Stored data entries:
%%

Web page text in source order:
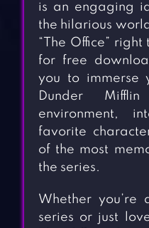
is an engaging
the hilarious
“The Office”
for free
you to immerse
Dunder
environment,
favorite
of the most
the series.
Whether you’re
series or just
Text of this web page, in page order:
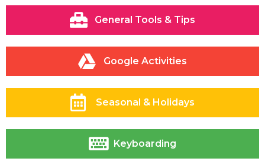
General Tools & Tips
Google Activities
Seasonal & Holidays
Keyboarding
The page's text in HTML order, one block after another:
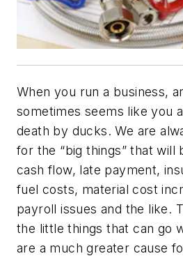
When you run a business,
sometimes seems like you
death by ducks. We are
for the “big things” that will
cash flow, late payment,
fuel costs, material cost
payroll issues and the like.
the little things that can go
are a much greater cause
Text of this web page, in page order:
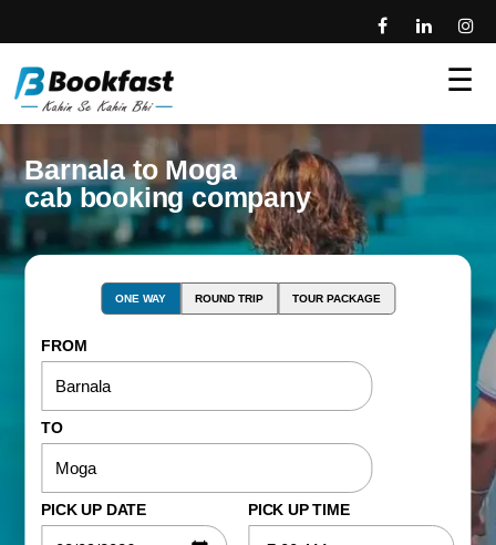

%%

• Your task:
Output the records verbatim, every one of them, and keep the pictures out.

• Completed task:
Web page text in source order:
is an engaging
the hilarious
“The Office”
for free
you to immerse
Dunder
environment,
favorite
of the most
the series.
Whether you’re
series or just
Text of this web page, in page order:
General Tools & Tips
Google Activities
Seasonal & Holidays
Keyboarding
The page's text in HTML order, one block after another:
When you run a business,
sometimes seems like you
death by ducks. We are
for the “big things” that will
cash flow, late payment,
fuel costs, material cost
payroll issues and the like.
the little things that can go
are a much greater cause
Text of this web page, in page order:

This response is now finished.